Records from a dataset
= = =

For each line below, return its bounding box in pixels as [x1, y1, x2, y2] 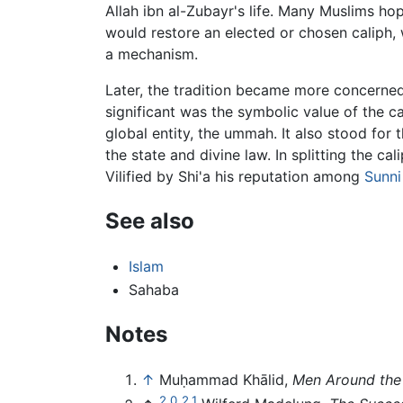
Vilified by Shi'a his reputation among [105, 167, 364, 186]
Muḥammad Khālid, [159, 370, 292, 389]
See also [105, 208, 194, 235]
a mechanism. [105, 45, 198, 64]
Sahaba [128, 280, 179, 299]
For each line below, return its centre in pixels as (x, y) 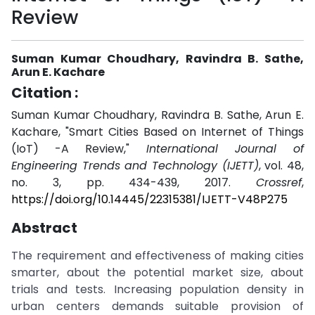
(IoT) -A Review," (79, 149)
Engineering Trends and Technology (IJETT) (135, 166)
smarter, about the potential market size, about (157, 272)
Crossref (279, 182)
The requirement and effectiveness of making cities (157, 256)
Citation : (45, 93)
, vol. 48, (281, 166)
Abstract (44, 228)
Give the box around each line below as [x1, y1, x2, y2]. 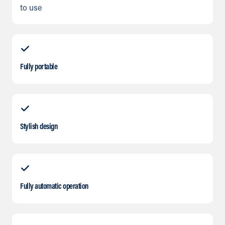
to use [20, 5, 42, 13]
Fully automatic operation [20, 183, 89, 191]
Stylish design [20, 123, 58, 132]
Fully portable [20, 63, 57, 72]

= = =

**YOUR GOAL**. The lines from the one that contains "For each line below, return its centre" through the end of the data, repeated exactly and with no pictures, make up the whole answer.

**SOLUTION BELOW**.
For each line below, return its centre in pixels as (x, y) 
(IoT) -A Review," (79, 149)
Engineering Trends and Technology (IJETT) (135, 166)
smarter, about the potential market size, about (157, 272)
Crossref (279, 182)
The requirement and effectiveness of making cities (157, 256)
Citation : (45, 93)
, vol. 48, (281, 166)
Abstract (44, 228)
Give the box around each line below as [x1, y1, x2, y2]. 
to use [20, 5, 42, 13]
Fully automatic operation [20, 183, 89, 191]
Stylish design [20, 123, 58, 132]
Fully portable [20, 63, 57, 72]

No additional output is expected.